Word for word, reproduce all of the entries shown below.

Given records Start Marker

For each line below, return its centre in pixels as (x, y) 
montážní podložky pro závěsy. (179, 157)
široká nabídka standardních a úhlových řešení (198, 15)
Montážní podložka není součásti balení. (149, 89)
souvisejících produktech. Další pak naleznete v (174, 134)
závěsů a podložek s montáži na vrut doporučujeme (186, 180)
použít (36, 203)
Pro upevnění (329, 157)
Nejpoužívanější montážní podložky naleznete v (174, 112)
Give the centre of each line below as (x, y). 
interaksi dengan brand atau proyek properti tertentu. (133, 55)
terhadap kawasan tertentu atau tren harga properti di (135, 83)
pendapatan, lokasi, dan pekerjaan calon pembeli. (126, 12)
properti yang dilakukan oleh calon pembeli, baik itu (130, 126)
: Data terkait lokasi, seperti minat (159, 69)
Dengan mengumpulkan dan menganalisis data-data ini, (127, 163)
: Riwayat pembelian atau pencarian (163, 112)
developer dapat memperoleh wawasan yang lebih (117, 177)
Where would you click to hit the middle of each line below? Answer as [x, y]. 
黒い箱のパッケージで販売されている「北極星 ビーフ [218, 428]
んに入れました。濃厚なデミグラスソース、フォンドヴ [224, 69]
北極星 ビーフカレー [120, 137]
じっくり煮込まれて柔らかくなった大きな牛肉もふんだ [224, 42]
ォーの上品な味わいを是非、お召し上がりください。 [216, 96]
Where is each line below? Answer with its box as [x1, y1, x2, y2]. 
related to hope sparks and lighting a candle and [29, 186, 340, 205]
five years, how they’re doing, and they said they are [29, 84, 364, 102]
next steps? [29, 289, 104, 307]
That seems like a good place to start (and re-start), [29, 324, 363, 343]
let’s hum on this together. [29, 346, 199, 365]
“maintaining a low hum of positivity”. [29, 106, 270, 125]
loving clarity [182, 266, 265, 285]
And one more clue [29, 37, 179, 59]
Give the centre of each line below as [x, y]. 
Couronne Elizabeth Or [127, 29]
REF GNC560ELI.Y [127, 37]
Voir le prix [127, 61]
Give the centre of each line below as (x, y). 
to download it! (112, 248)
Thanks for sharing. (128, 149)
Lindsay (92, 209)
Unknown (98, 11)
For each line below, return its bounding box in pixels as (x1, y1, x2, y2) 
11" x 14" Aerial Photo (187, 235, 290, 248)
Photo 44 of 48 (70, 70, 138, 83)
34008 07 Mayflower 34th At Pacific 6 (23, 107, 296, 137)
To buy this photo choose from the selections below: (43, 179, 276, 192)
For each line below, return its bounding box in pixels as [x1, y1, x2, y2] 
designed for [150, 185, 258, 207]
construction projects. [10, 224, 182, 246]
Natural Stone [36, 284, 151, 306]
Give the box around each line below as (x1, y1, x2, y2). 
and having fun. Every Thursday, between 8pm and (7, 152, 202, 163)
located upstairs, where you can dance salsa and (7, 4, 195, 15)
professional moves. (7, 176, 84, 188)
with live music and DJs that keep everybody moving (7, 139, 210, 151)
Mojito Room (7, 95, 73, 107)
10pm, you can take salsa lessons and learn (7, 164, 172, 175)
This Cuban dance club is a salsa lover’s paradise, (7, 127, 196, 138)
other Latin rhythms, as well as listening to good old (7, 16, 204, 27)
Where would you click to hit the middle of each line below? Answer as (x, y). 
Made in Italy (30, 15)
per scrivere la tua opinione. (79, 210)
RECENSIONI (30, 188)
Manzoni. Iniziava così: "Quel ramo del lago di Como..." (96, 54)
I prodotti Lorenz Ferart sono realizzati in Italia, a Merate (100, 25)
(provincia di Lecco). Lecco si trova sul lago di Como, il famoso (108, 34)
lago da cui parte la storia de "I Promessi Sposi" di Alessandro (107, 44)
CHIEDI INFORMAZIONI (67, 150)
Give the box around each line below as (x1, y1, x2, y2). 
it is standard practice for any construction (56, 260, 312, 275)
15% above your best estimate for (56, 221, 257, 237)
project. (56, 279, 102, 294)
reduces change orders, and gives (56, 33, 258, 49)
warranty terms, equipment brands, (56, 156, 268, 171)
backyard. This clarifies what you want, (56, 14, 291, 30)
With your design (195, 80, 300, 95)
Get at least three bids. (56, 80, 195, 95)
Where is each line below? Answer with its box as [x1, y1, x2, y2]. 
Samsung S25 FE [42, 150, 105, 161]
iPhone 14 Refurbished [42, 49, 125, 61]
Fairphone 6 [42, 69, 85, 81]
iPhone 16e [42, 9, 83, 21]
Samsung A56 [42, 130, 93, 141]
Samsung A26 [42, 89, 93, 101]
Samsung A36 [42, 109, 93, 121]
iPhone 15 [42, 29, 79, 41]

Given records End Marker

§ **The completed task**:
For each line below, return its centre in pixels as (x, y) 
montážní podložky pro závěsy. (179, 157)
široká nabídka standardních a úhlových řešení (198, 15)
Montážní podložka není součásti balení. (149, 89)
souvisejících produktech. Další pak naleznete v (174, 134)
závěsů a podložek s montáži na vrut doporučujeme (186, 180)
použít (36, 203)
Pro upevnění (329, 157)
Nejpoužívanější montážní podložky naleznete v (174, 112)
Give the centre of each line below as (x, y). 
interaksi dengan brand atau proyek properti tertentu. (133, 55)
terhadap kawasan tertentu atau tren harga properti di (135, 83)
pendapatan, lokasi, dan pekerjaan calon pembeli. (126, 12)
properti yang dilakukan oleh calon pembeli, baik itu (130, 126)
: Data terkait lokasi, seperti minat (159, 69)
Dengan mengumpulkan dan menganalisis data-data ini, (127, 163)
: Riwayat pembelian atau pencarian (163, 112)
developer dapat memperoleh wawasan yang lebih (117, 177)
Where would you click to hit the middle of each line below? Answer as [x, y]. 
黒い箱のパッケージで販売されている「北極星 ビーフ [218, 428]
んに入れました。濃厚なデミグラスソース、フォンドヴ [224, 69]
北極星 ビーフカレー [120, 137]
じっくり煮込まれて柔らかくなった大きな牛肉もふんだ [224, 42]
ォーの上品な味わいを是非、お召し上がりください。 [216, 96]
Where is each line below? Answer with its box as [x1, y1, x2, y2]. 
related to hope sparks and lighting a candle and [29, 186, 340, 205]
five years, how they’re doing, and they said they are [29, 84, 364, 102]
next steps? [29, 289, 104, 307]
That seems like a good place to start (and re-start), [29, 324, 363, 343]
let’s hum on this together. [29, 346, 199, 365]
“maintaining a low hum of positivity”. [29, 106, 270, 125]
loving clarity [182, 266, 265, 285]
And one more clue [29, 37, 179, 59]
Give the centre of each line below as [x, y]. 
Couronne Elizabeth Or [127, 29]
REF GNC560ELI.Y [127, 37]
Voir le prix [127, 61]
Give the centre of each line below as (x, y). 
to download it! (112, 248)
Thanks for sharing. (128, 149)
Lindsay (92, 209)
Unknown (98, 11)
For each line below, return its bounding box in pixels as (x1, y1, x2, y2) 
11" x 14" Aerial Photo (187, 235, 290, 248)
Photo 44 of 48 (70, 70, 138, 83)
34008 07 Mayflower 34th At Pacific 6 (23, 107, 296, 137)
To buy this photo choose from the selections below: (43, 179, 276, 192)
For each line below, return its bounding box in pixels as [x1, y1, x2, y2] 
designed for [150, 185, 258, 207]
construction projects. [10, 224, 182, 246]
Natural Stone [36, 284, 151, 306]
Give the box around each line below as (x1, y1, x2, y2). 
and having fun. Every Thursday, between 8pm and (7, 152, 202, 163)
located upstairs, where you can dance salsa and (7, 4, 195, 15)
professional moves. (7, 176, 84, 188)
with live music and DJs that keep everybody moving (7, 139, 210, 151)
Mojito Room (7, 95, 73, 107)
10pm, you can take salsa lessons and learn (7, 164, 172, 175)
This Cuban dance club is a salsa lover’s paradise, (7, 127, 196, 138)
other Latin rhythms, as well as listening to good old (7, 16, 204, 27)
Where would you click to hit the middle of each line below? Answer as (x, y). 
Made in Italy (30, 15)
per scrivere la tua opinione. (79, 210)
RECENSIONI (30, 188)
Manzoni. Iniziava così: "Quel ramo del lago di Como..." (96, 54)
I prodotti Lorenz Ferart sono realizzati in Italia, a Merate (100, 25)
(provincia di Lecco). Lecco si trova sul lago di Como, il famoso (108, 34)
lago da cui parte la storia de "I Promessi Sposi" di Alessandro (107, 44)
CHIEDI INFORMAZIONI (67, 150)
Give the box around each line below as (x1, y1, x2, y2). 
it is standard practice for any construction (56, 260, 312, 275)
15% above your best estimate for (56, 221, 257, 237)
project. (56, 279, 102, 294)
reduces change orders, and gives (56, 33, 258, 49)
warranty terms, equipment brands, (56, 156, 268, 171)
backyard. This clarifies what you want, (56, 14, 291, 30)
With your design (195, 80, 300, 95)
Get at least three bids. (56, 80, 195, 95)
Where is each line below? Answer with its box as [x1, y1, x2, y2]. 
Samsung S25 FE [42, 150, 105, 161]
iPhone 14 Refurbished [42, 49, 125, 61]
Fairphone 6 [42, 69, 85, 81]
iPhone 16e [42, 9, 83, 21]
Samsung A56 [42, 130, 93, 141]
Samsung A26 [42, 89, 93, 101]
Samsung A36 [42, 109, 93, 121]
iPhone 15 [42, 29, 79, 41]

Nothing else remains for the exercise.